> Exercise details:
Which lines in the entries below contain the string "communication"? Show each of them in full.

> Records contained in a dataset:
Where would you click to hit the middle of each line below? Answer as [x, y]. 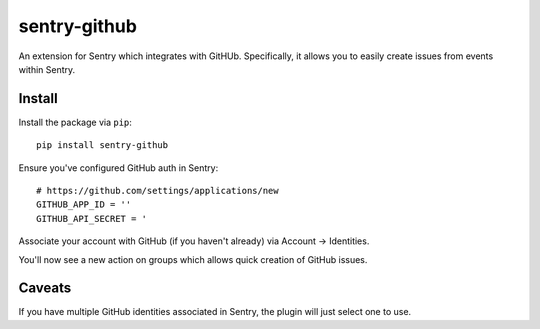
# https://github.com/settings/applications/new [157, 191]
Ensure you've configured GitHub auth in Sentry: [118, 167]
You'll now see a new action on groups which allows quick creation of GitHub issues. [193, 259]
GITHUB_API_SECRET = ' [92, 218]
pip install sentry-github [102, 145]
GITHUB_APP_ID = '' [84, 204]
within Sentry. [47, 69]
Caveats [45, 288]
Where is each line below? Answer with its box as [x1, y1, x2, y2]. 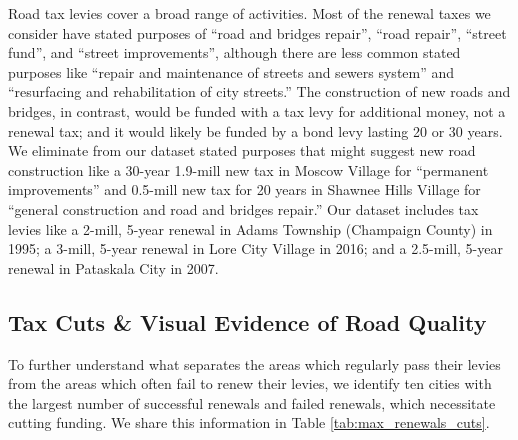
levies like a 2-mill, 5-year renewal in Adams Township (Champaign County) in [8, 218, 493, 239]
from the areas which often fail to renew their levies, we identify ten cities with [8, 373, 492, 394]
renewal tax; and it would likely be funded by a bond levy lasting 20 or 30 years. [8, 120, 503, 141]
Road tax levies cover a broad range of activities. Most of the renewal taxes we [8, 3, 491, 23]
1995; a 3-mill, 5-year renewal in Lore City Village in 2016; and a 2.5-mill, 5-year [8, 238, 503, 259]
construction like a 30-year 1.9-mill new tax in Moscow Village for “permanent [8, 159, 489, 180]
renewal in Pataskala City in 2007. [8, 257, 219, 278]
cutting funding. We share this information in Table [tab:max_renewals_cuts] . [8, 412, 490, 433]
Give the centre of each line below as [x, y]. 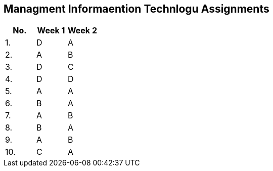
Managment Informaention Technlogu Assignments [136, 9]
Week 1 [51, 31]
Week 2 [83, 31]
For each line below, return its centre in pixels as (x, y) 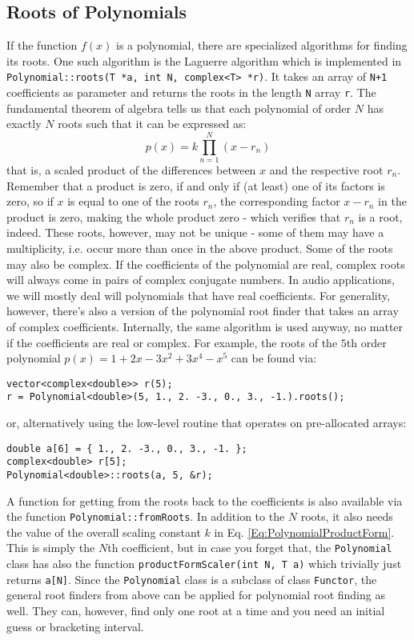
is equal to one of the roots (133, 201)
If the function (42, 45)
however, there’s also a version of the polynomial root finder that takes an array (203, 311)
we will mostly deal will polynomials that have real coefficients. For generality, (198, 295)
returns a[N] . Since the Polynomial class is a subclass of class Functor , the (192, 579)
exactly (24, 124)
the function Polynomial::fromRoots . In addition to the (146, 516)
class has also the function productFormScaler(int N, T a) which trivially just (204, 564)
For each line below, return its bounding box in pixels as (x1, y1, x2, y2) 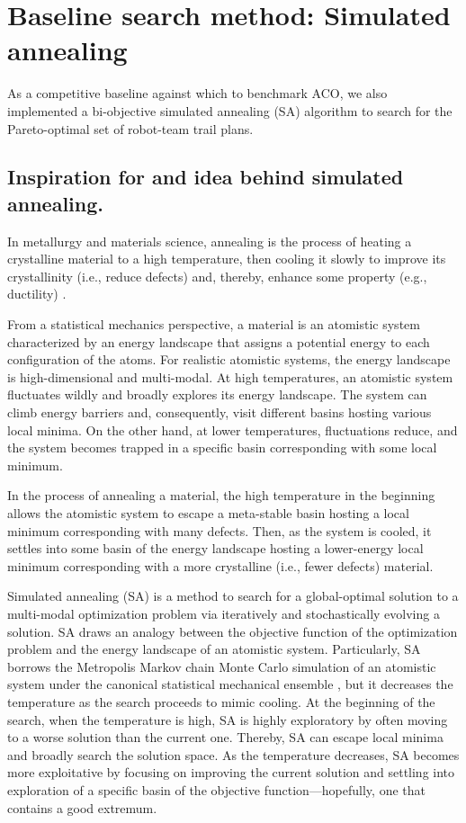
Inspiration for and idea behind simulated (7, 163, 404, 191)
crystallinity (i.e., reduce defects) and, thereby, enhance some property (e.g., (7, 266, 427, 285)
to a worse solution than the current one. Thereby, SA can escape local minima (7, 728, 444, 747)
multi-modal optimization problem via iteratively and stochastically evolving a (7, 604, 440, 622)
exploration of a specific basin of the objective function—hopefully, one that (7, 780, 426, 799)
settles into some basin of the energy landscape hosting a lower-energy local (7, 539, 424, 558)
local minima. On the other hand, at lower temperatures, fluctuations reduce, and (7, 420, 458, 439)
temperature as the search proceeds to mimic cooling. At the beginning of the (7, 692, 435, 711)
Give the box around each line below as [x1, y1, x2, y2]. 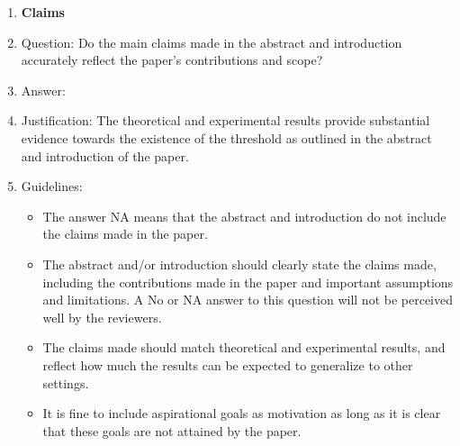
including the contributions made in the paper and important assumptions [42, 272, 454, 291]
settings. [42, 373, 89, 392]
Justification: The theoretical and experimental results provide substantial [21, 111, 430, 130]
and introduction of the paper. [21, 146, 189, 165]
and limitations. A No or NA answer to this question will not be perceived [42, 290, 454, 309]
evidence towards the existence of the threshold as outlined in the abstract [21, 128, 432, 147]
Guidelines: [21, 177, 83, 196]
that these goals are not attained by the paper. [42, 421, 302, 440]
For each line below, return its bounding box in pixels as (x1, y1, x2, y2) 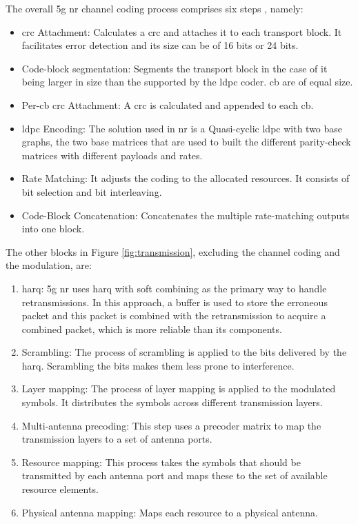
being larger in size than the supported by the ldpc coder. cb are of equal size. (21, 74, 353, 89)
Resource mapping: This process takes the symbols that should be (21, 454, 301, 469)
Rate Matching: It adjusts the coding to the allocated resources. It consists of (21, 171, 350, 185)
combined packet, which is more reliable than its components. (21, 321, 282, 336)
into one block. (21, 221, 85, 236)
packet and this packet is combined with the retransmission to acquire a (21, 308, 326, 323)
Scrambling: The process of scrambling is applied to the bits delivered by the (21, 345, 347, 359)
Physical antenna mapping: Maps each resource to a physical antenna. (21, 505, 318, 519)
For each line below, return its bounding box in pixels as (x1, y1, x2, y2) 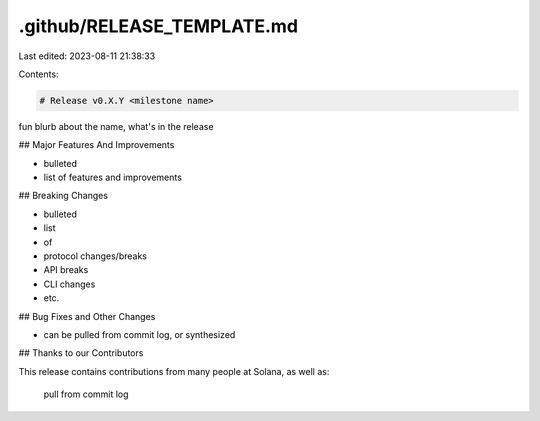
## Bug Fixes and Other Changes (18, 310, 156, 322)
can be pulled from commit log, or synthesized (43, 328, 236, 340)
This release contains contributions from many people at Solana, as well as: (18, 365, 330, 377)
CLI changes (43, 278, 96, 290)
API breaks (43, 264, 89, 276)
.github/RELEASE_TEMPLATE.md (18, 15, 299, 37)
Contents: (18, 68, 59, 80)
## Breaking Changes (18, 190, 109, 202)
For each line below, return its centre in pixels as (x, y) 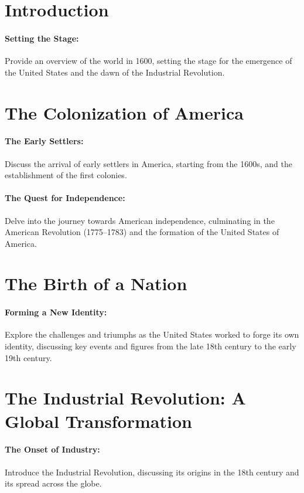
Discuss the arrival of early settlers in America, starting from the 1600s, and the (148, 163)
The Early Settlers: (44, 141)
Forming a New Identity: (56, 312)
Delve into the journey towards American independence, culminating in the (140, 220)
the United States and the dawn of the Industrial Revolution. (115, 72)
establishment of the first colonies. (66, 175)
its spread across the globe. (53, 483)
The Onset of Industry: (52, 449)
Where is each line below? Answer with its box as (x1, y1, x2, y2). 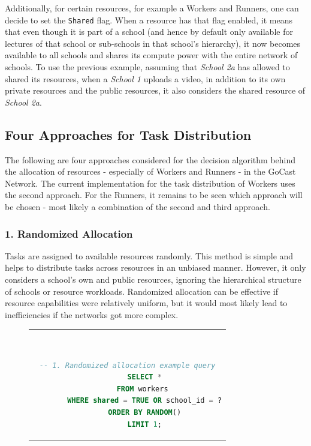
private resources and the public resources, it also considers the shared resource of (5, 84, 306, 97)
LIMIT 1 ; (127, 420, 162, 429)
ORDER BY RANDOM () (108, 408, 182, 417)
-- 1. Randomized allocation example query (39, 361, 216, 370)
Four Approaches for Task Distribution (5, 125, 252, 143)
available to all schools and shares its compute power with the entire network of (5, 49, 298, 61)
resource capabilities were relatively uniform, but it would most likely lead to (5, 297, 288, 309)
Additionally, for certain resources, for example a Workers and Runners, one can (5, 2, 299, 14)
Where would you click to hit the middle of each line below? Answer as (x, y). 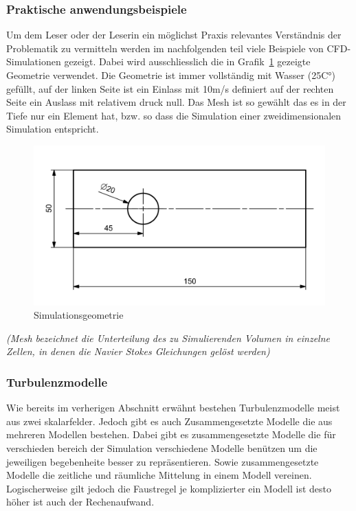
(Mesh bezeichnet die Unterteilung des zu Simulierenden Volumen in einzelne (168, 338)
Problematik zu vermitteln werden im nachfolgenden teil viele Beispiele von (165, 48)
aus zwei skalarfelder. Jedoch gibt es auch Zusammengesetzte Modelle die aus (169, 421)
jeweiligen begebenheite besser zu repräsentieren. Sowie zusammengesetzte (163, 461)
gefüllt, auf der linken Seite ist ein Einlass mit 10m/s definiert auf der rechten (170, 88)
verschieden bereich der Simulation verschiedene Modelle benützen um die (162, 448)
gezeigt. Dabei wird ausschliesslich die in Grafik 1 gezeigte (187, 61)
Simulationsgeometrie (79, 315)
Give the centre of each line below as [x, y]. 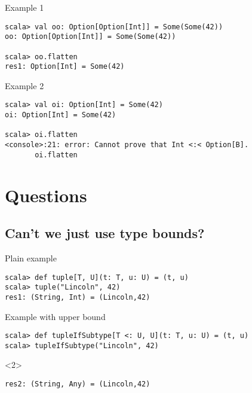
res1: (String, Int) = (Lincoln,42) [78, 297]
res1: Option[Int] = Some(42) [65, 67]
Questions [46, 195]
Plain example [31, 258]
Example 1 [24, 7]
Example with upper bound [55, 316]
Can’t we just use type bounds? [105, 233]
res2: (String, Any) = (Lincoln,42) [78, 384]
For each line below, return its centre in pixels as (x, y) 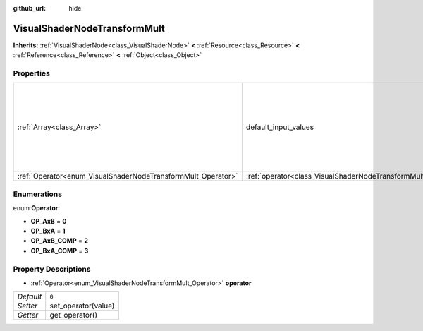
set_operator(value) (82, 306)
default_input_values (280, 127)
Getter (28, 315)
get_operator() (74, 315)
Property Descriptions (52, 269)
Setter (27, 306)
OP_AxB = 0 (49, 221)
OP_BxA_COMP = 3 (60, 251)
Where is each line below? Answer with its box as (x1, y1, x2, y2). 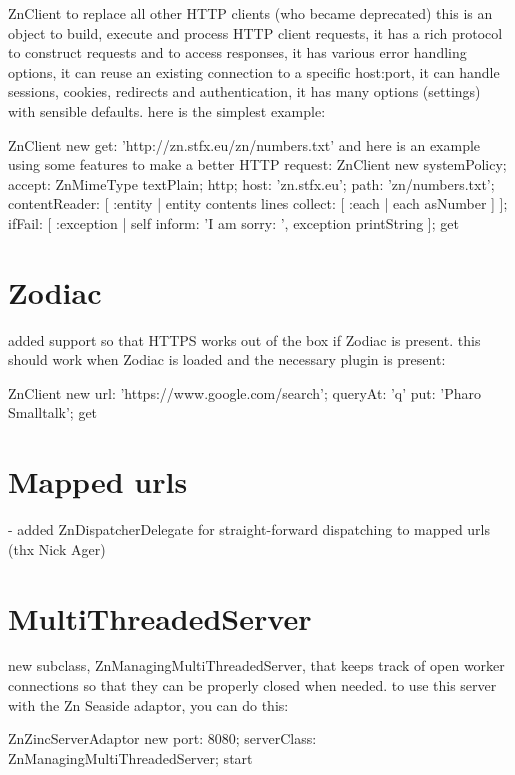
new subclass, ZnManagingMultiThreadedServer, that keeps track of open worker (8, 655, 505, 676)
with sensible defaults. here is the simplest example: (8, 100, 326, 121)
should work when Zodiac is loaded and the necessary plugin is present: (8, 349, 446, 370)
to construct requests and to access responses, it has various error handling (8, 42, 467, 63)
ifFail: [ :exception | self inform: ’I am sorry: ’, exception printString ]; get (8, 212, 459, 233)
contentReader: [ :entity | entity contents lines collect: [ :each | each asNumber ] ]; (8, 193, 508, 214)
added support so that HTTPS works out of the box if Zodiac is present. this (8, 329, 481, 350)
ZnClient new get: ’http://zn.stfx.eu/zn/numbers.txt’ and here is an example (8, 134, 481, 155)
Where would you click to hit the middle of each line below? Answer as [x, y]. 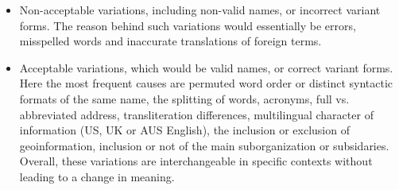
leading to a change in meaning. [97, 176]
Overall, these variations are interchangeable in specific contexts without [196, 161]
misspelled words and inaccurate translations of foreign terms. [170, 41]
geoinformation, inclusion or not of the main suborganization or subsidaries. [204, 145]
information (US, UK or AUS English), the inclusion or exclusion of [184, 130]
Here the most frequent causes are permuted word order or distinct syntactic [206, 83]
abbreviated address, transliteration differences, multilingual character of [196, 114]
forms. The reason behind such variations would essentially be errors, [188, 25]
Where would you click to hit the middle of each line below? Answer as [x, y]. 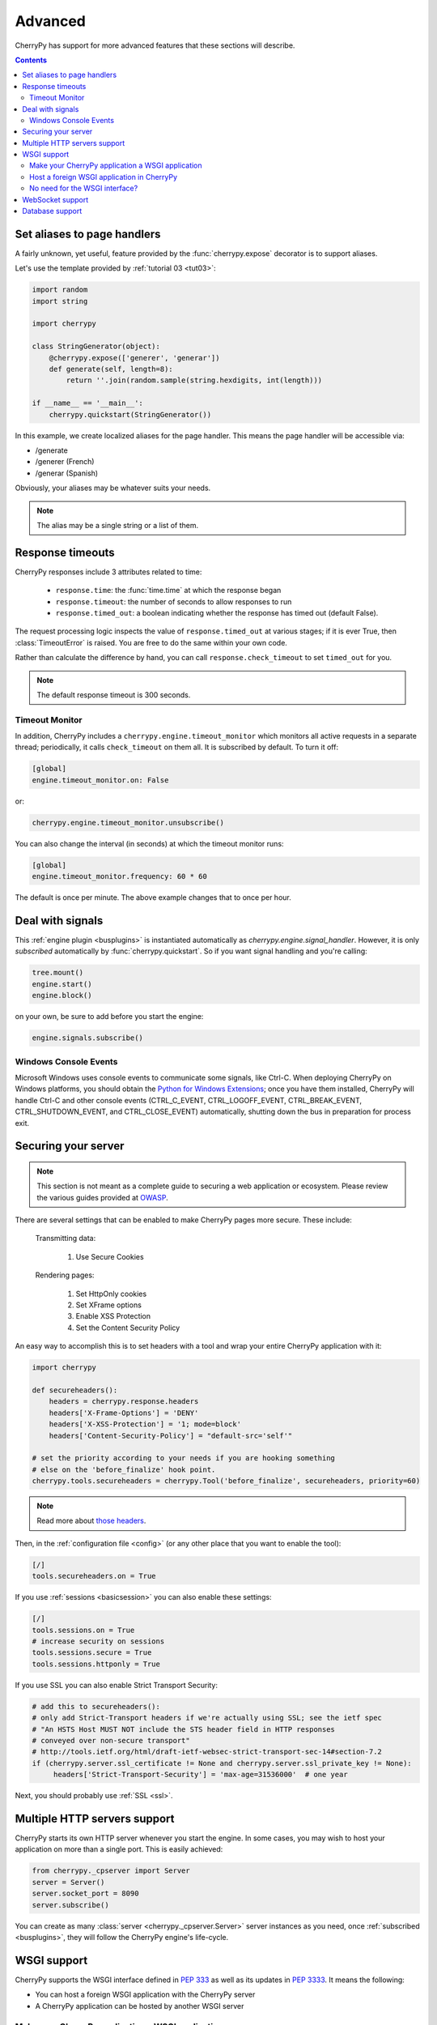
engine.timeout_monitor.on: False [100, 780]
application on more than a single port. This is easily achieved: [119, 1849]
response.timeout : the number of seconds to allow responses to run [174, 601]
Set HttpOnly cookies [111, 1294]
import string [60, 301]
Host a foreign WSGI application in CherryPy [104, 177]
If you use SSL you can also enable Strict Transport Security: [117, 1685]
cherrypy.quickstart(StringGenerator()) [130, 414]
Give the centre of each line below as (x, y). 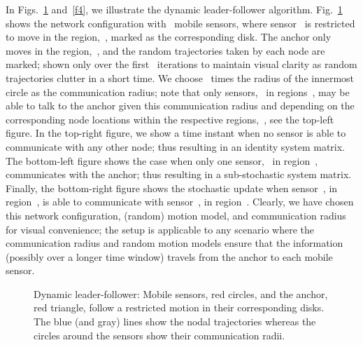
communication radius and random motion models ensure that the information (175, 243)
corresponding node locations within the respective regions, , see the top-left (170, 119)
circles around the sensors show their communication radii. (159, 335)
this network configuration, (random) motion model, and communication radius (176, 215)
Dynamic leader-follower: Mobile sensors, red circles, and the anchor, (181, 293)
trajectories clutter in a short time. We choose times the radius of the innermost (180, 77)
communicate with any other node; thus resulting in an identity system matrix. (175, 146)
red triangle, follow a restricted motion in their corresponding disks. (179, 307)
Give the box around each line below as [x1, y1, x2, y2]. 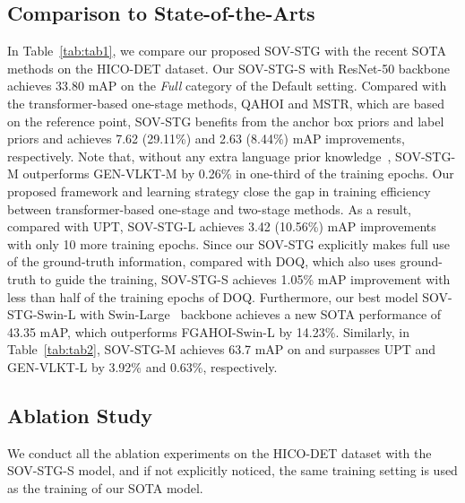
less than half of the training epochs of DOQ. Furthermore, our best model [7, 287, 418, 306]
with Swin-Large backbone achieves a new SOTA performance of [80, 305, 442, 324]
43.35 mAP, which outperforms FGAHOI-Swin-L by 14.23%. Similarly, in [7, 322, 409, 341]
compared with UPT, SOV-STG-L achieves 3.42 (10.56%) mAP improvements [7, 217, 436, 236]
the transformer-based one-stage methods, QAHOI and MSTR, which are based [7, 93, 444, 112]
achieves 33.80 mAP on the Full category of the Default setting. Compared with [7, 76, 447, 95]
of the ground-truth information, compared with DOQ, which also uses [7, 252, 396, 271]
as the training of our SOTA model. [7, 478, 203, 497]
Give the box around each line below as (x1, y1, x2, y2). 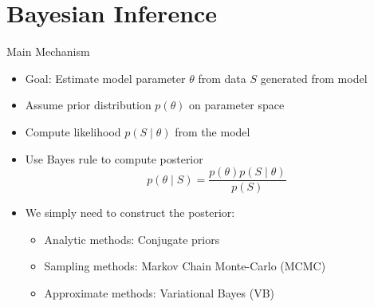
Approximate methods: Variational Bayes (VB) (44, 284, 274, 301)
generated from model (260, 69, 368, 86)
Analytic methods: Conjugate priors (44, 230, 220, 247)
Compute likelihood (25, 123, 121, 140)
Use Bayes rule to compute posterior (25, 150, 203, 167)
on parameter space (189, 96, 285, 113)
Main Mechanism (6, 43, 90, 60)
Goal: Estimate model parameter (25, 69, 186, 86)
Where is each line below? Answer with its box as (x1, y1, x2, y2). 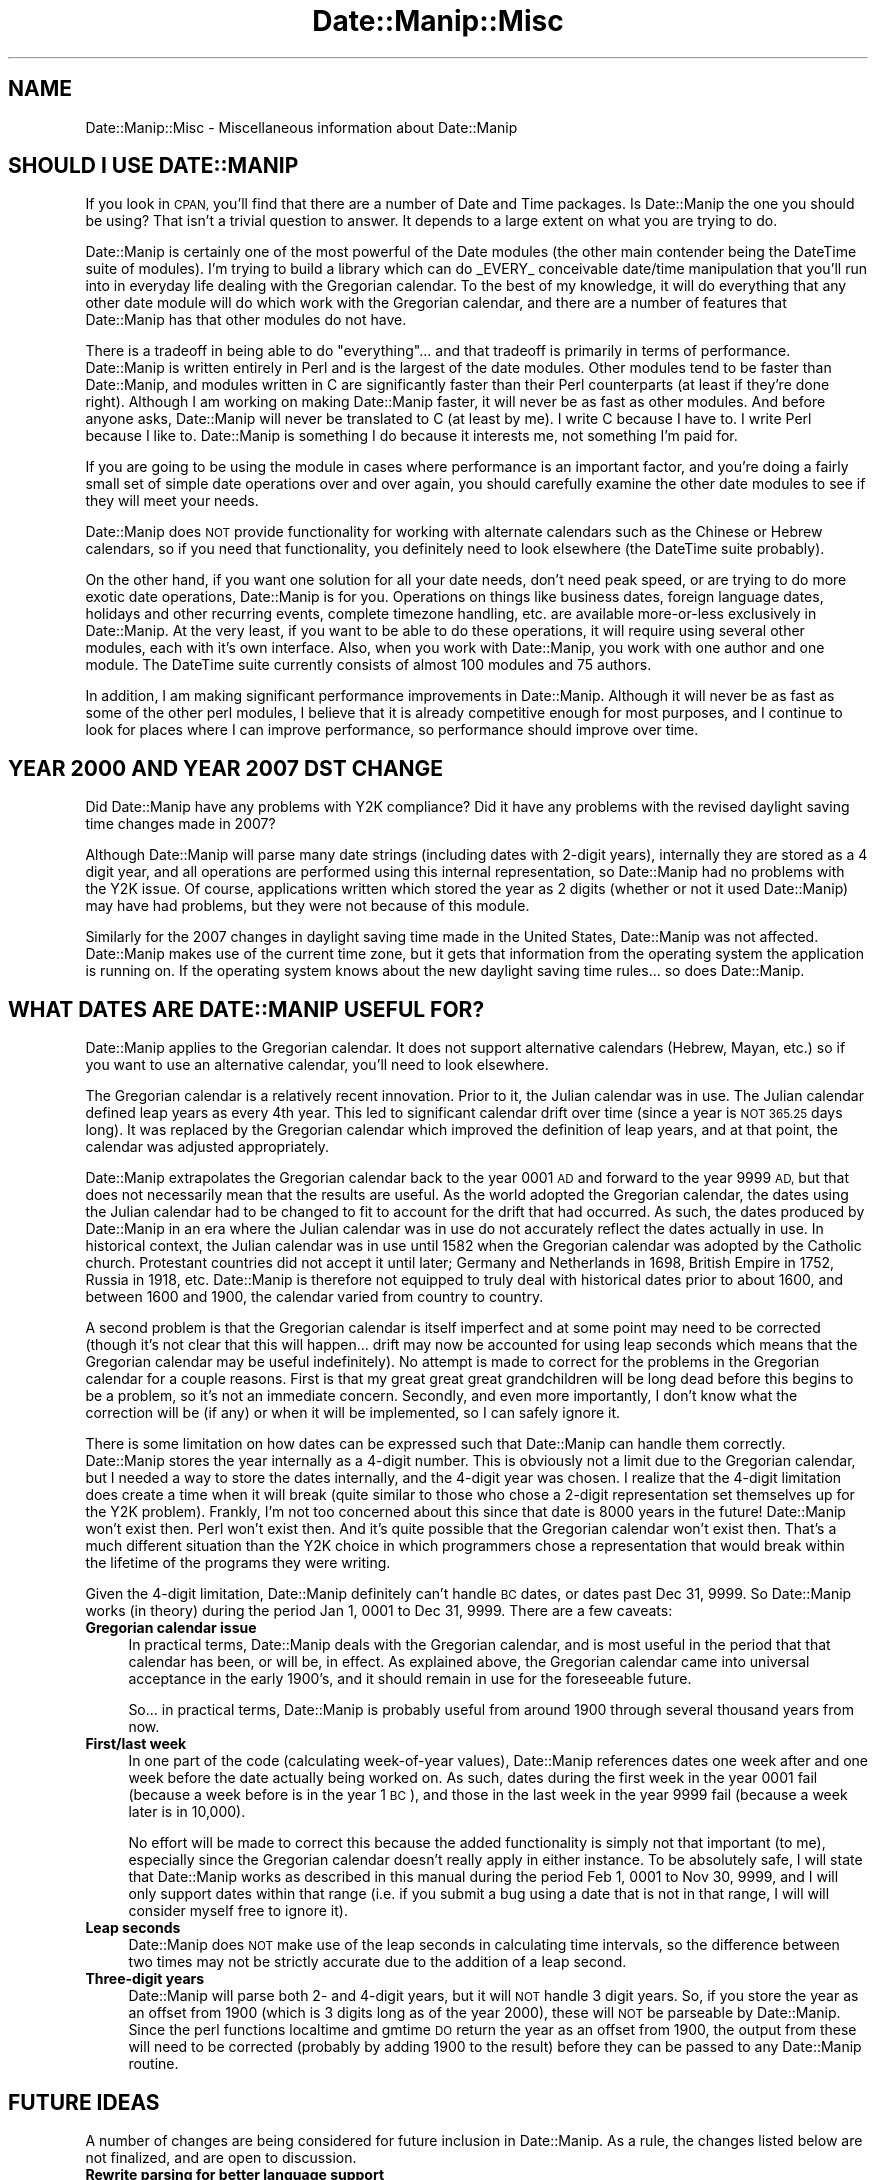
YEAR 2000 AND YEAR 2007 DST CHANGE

> Result:
communication radius and random motion models ensure that the information (175, 243)
circles around the sensors show their communication radii. (159, 335)
this network configuration, (random) motion model, and communication radius (176, 215)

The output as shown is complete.